* [What to do]
The required output is every record, written out exactly.

- - -

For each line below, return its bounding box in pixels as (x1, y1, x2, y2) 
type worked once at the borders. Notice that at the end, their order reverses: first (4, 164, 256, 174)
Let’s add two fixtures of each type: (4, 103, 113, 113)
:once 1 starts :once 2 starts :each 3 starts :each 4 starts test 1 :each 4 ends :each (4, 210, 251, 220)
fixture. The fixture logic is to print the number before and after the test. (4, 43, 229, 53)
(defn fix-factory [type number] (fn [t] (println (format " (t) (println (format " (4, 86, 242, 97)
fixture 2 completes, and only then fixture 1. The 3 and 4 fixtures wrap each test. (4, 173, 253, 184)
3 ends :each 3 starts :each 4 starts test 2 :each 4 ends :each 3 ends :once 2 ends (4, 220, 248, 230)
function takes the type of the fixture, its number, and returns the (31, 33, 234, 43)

- - -

* [Exercise output]
For each line below, return its bounding box in pixels as (x1, y1, x2, y2) 
type worked once at the borders. Notice that at the end, their order reverses: first (4, 164, 256, 174)
Let’s add two fixtures of each type: (4, 103, 113, 113)
:once 1 starts :once 2 starts :each 3 starts :each 4 starts test 1 :each 4 ends :each (4, 210, 251, 220)
fixture. The fixture logic is to print the number before and after the test. (4, 43, 229, 53)
(defn fix-factory [type number] (fn [t] (println (format " (t) (println (format " (4, 86, 242, 97)
fixture 2 completes, and only then fixture 1. The 3 and 4 fixtures wrap each test. (4, 173, 253, 184)
3 ends :each 3 starts :each 4 starts test 2 :each 4 ends :each 3 ends :once 2 ends (4, 220, 248, 230)
function takes the type of the fixture, its number, and returns the (31, 33, 234, 43)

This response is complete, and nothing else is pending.